Personal information
- Full name: Stephen Colin Yates
- Born: 30 August 1951 (age 74) Manchester, Lancashire, England
- Batting: Right-handed

Domestic team information
- 1983–1986: Cheshire

Career statistics
| Competition | List A |
| Matches | 2 |
| Runs scored | 26 |
| Batting average | 13.00 |
| 100s/50s | –/– |
| Top score | 20 |
| Balls bowled | – |
| Wickets | – |
| Bowling average | – |
| 5 wickets in innings | – |
| 10 wickets in match | – |
| Best bowling | – |
| Catches/stumpings | 1/– |
- Source: Cricinfo, 7 April 2011

= Stephen Yates =

English cricketer (born 1951)

Stephen Colin Yates (born 30 August 1951) is a former English cricketer. Yates was a right-handed batsman. He was born in Manchester, Lancashire.
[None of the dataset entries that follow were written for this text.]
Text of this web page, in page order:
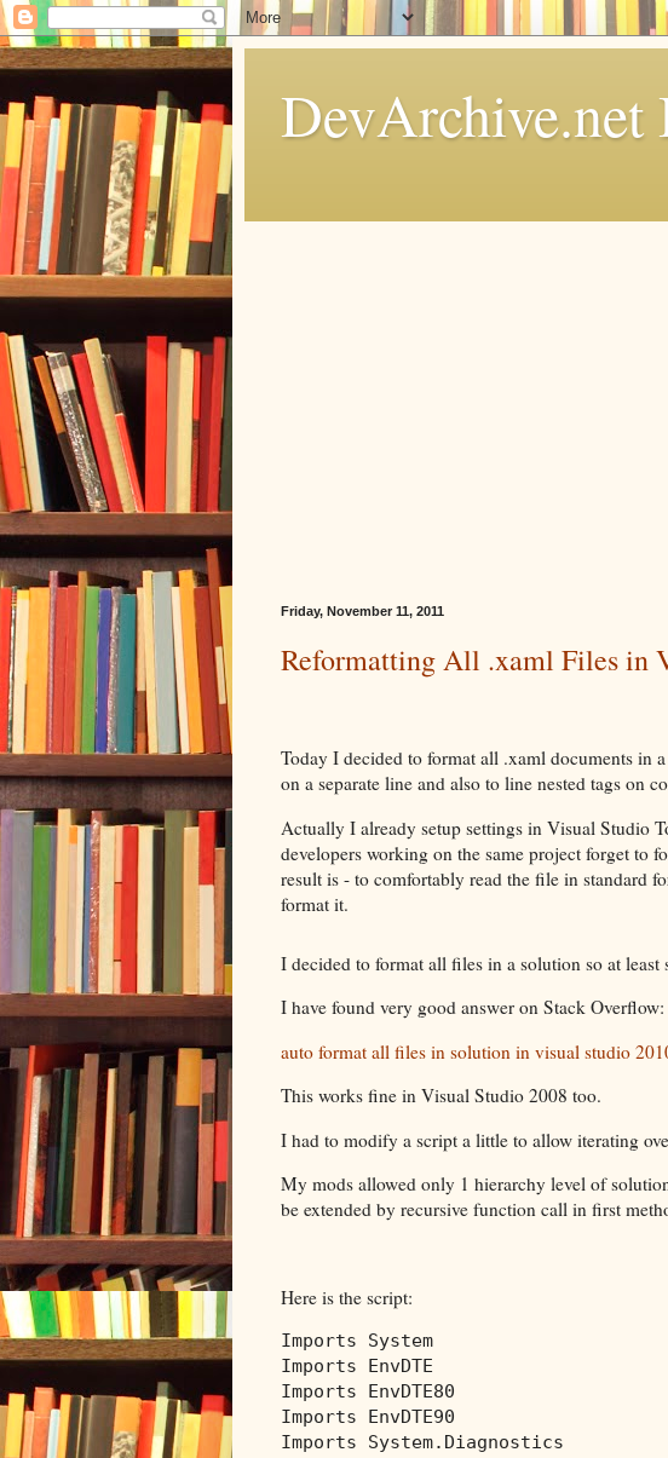
DevArchive.net
Friday, November 11, 2011
Reformatting All .xaml Files in
Today I decided to format all .xaml documents in
on a separate line and also to line nested tags on
Actually I already setup settings in Visual Studio
developers working on the same project forget to
result is - to comfortably read the file in standard
format it.
I decided to format all files in a solution so at least
I have found very good answer on Stack Overflow:
auto format all files in solution in visual studio
This works fine in Visual Studio 2008 too.
I had to modify a script a little to allow iterating
My mods allowed only 1 hierarchy level of
be extended by recursive function call in first
Here is the script:
Imports
Imports
Imports
Imports
Imports System.Diagnostics

Yates made his debut for Cheshire in the 1983 Minor Counties Championship against Shropshire. Yates played Minor counties cricket for Cheshire from 1983 to 1986, including 30 Minor Counties Championship matches and 10 MCCA Knockout Trophy matches. In 1985, he made his List A debut against Yorkshire in the NatWest Trophy. He a further List A match for Cheshire, against Surrey in 1986. In his two List A matches, he scored 26 runs at a batting average of 13.00, with a high score of 20.